Courtney Robertson is a complulsive manipulator who is out to win the game. She is boring. She is one of the ugliest models I’ve ever seen.

She. Looks. Like. Russell. Brand.

How is this happening? How is she still on a friggin’ DATING show where a dude is trying to find his wife? How?

Let’s see here….if you can bare with me…Courtney Robertson is…

- a total bitch

- boring

- one of the ugliest models we’ve ever seen

- oily

- conniving

- manipulative

- russell brand’s twin

- way too skinny

- evil

- creepy

- a cheater

I mean, do I have to go on?

I used to have hope that her evil ways would die down eventually, especially when she was so much in Ben’s favor that no one else was that much of a threat.

But that’s how we know her psychosis has taken on a mind of it’s own.
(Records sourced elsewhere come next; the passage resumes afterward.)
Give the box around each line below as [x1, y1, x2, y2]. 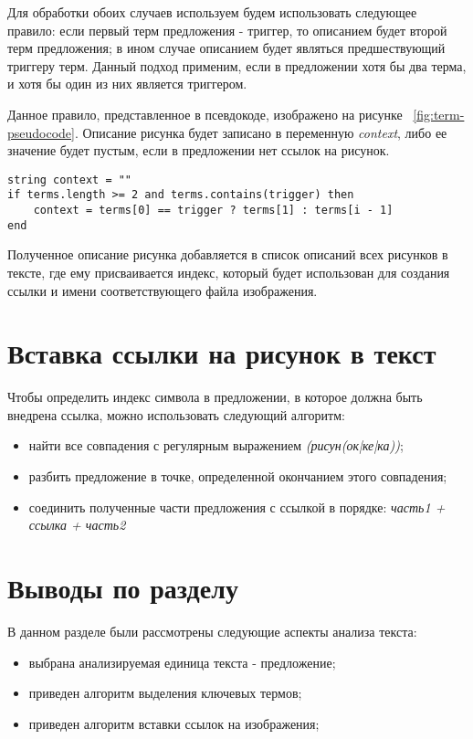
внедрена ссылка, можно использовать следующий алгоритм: [7, 405, 345, 424]
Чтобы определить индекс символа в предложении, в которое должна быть [7, 387, 423, 406]
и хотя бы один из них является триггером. [7, 74, 247, 93]
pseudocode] [7, 122, 75, 142]
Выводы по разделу [7, 569, 238, 607]
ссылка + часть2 [28, 515, 126, 534]
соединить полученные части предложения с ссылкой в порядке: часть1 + [28, 497, 446, 516]
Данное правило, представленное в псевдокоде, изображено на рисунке [7, 104, 403, 123]
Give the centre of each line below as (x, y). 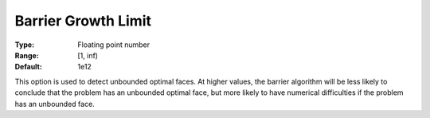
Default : (29, 67)
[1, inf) (88, 55)
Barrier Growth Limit (83, 21)
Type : (25, 45)
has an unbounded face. (55, 104)
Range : (27, 55)
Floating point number (114, 45)

When she herself admits routinely that she has nothing to worry about, that the other girls don’t know how to get it done, and that she’s “winning”.
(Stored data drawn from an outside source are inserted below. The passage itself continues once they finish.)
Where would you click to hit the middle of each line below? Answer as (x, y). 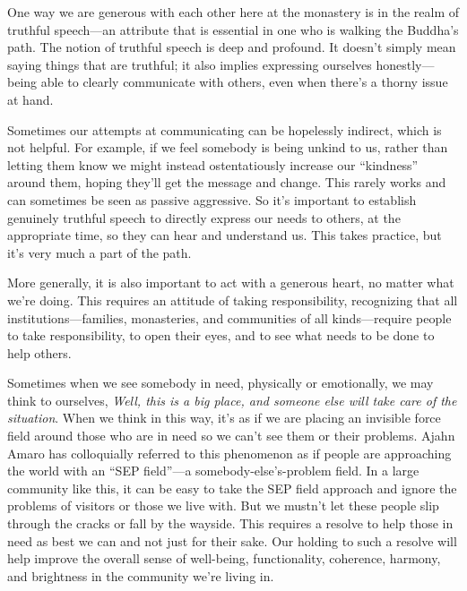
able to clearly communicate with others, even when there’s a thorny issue (244, 82)
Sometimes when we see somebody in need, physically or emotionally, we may (221, 383)
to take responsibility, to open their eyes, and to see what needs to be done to (221, 335)
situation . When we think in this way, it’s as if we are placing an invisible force (224, 418)
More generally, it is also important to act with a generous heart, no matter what (231, 283)
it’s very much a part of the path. (99, 252)
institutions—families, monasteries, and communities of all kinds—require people (229, 317)
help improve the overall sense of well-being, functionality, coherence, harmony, (224, 558)

But then she still flails around this SHIT.

Yes, Courtney is totally cool, calm, and collected, everyone. She’s a model, hot, and super, super interesting.
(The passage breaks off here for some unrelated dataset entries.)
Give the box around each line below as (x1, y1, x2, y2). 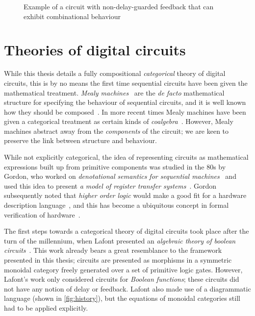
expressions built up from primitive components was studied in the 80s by (4, 161, 226, 171)
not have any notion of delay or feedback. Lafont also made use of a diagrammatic (4, 283, 251, 293)
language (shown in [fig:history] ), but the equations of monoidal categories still (4, 293, 240, 303)
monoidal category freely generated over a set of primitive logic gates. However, (4, 264, 243, 274)
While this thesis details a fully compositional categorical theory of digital (4, 68, 226, 78)
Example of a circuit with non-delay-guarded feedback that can (24, 1, 214, 11)
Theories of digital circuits (4, 40, 186, 60)
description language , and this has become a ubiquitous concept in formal (4, 200, 229, 210)
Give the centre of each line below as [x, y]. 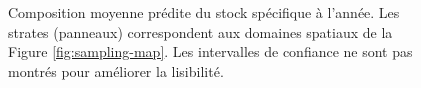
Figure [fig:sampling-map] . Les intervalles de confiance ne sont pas [210, 51]
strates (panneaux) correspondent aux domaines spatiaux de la [200, 31]
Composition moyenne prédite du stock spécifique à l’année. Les [204, 12]
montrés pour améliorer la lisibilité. [116, 70]
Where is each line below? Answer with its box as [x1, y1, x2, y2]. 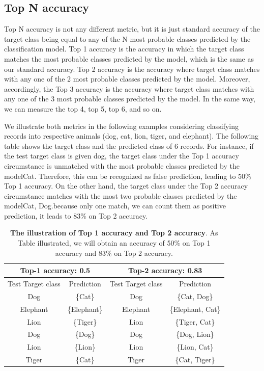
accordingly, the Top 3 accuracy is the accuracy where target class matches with [4, 83, 254, 94]
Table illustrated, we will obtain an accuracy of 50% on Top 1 [18, 237, 211, 248]
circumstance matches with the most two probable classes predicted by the [4, 190, 237, 201]
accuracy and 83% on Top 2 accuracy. [55, 247, 173, 258]
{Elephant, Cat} [169, 303, 221, 314]
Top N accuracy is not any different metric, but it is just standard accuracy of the [4, 23, 260, 34]
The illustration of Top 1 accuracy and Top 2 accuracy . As [10, 227, 218, 238]
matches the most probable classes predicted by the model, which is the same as [4, 53, 254, 64]

That’s why she has to tear down the other girls, steal Ben away when others are talking to him one-on-one, literally manipulate Ben into “reassuring her” with a rose before the rose ceremony, and coaxing him into the ocean with her scrawny, naked body.

Oh, and creepily waits by his door with wine and just a robe as if she’s so much the shit that it couldn’t in any way come off as horribly desperate and clingy.

Yeah, she’s got it all figured out.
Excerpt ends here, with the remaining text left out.